AlphaFold Stuck at hhblits Step on Cluster Compute Node
AlphaFold Stuck at hhblits Step on Cluster Compute Node
Issue Description: I am experiencing a problem running AlphaFold on a compute node in our cluster. The process consistently gets stuck at the hhblits step. However, when I run the same program directly on the login node, it proceeds without any issues.
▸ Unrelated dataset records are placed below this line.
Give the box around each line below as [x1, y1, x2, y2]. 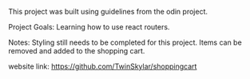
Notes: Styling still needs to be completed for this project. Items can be [8, 38, 242, 47]
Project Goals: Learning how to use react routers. [8, 22, 170, 31]
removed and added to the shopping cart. [8, 46, 145, 55]
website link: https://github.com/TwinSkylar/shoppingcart [8, 61, 197, 71]
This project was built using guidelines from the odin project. [8, 7, 208, 16]
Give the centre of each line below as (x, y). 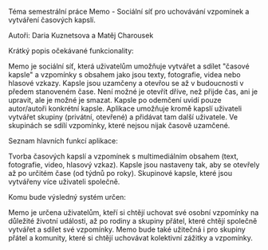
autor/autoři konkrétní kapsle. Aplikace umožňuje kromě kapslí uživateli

The issue arises specifically when submitting the job to the compute node - it hangs at "- 22:54:01.709 INFO: Prefiltering database" and does not progress further.
Additionally, system call tracing shows repeated occurrences of the following:
futex(0x2b5ff13dd634, FUTEX_WAIT_PRIVATE, 4294967295, NULL) = 0 futex(0x2b5ff13dd634, FUTEX_WAKE_PRIVATE, 1) = 0 ... During this time, there is no additional memory load, and the GPU does not appear to be computing, although the program itself seems to have a load.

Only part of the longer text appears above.